En bref, les réseaux existants ne voient pas l'avantage de la nouvelle règle. «Pour les médecins de réseau, un nouveau centre de facturation signifie plus de travail», explique Anne Sybil Götschi, médecin et présidente de medswissnet, l'association faîtière des réseaux de médecins suisses.
Les caisses maladie déclarent également qu'il est «totalement inutile de charger ce domaine d'une réglementation superflue et même nuisible», comme l'écrit l'association Curafutura. L'administration des réseaux serait rendue plus difficile, car il n'est pas clair qui doit facturer via le nouveau fournisseur de prestations et comment.
Mais le sentiment d'urgence face aux promesses de la votation semble grand. Il est également prévu de s'attaquer aux coûts de la santé par des méthodes discutables. Le Conseil des Etats pourrait faire passer la mesure contre la volonté de la branche. Pourtant, le projet avait déjà complètement échoué lors de la procédure de consultation.
Le Conseil national s'est certes efforcé d'intégrer de meilleures solutions pour renforcer les soins coordonnés dans les mesures de maîtrise des coûts et a organisé trois tables rondes avec les personnes concernées et l'administration. Mais cette dernière n'a pas eu la volonté de s'engager dans de nouvelles voies. La proposition n'a pas été modifiée et le Conseil national l'a rejetée.
Afin d'éviter une éventuelle catastrophe, tous les assureurs, médecins, hôpitaux et autres organisations de santé ont adressé une lettre à ce sujet: le nouveau fournisseur de prestations doit être rejeté.
Cela suffira-t-il? L'attitude défensive du secteur s'inscrit parfaitement dans le schéma esquissé par le centre-gauche, selon lequel toutes les réformes échoueraient en raison de leur résistance.
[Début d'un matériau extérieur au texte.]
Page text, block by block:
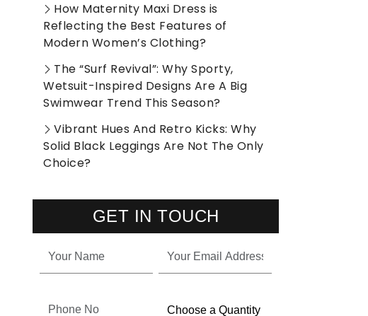
How Maternity Maxi Dress is
Reflecting the Best Features of
Modern Women’s Clothing?
The “Surf Revival”: Why Sporty,
Wetsuit-Inspired Designs Are A Big
Swimwear Trend This Season?
Vibrant Hues And Retro Kicks: Why
Solid Black Leggings Are Not The Only
Choice?
GET IN TOUCH

Pourtant, les solutions pour une meilleure coordination des soins attendent depuis longtemps. Le tarif médical Tardoc, qui attend depuis des années d'être mis en œuvre, permettrait de mieux rémunérer les prestations de coordination et un financement uniforme des prestations ambulatoires et hospitalières (EFAS) favoriserait également la collaboration. Mais la réforme est désormais sur la sellette. Les syndicats et le PS veulent la faire dérailler. La population votera à l'automne.
Et une autre amélioration réelle se fait attendre.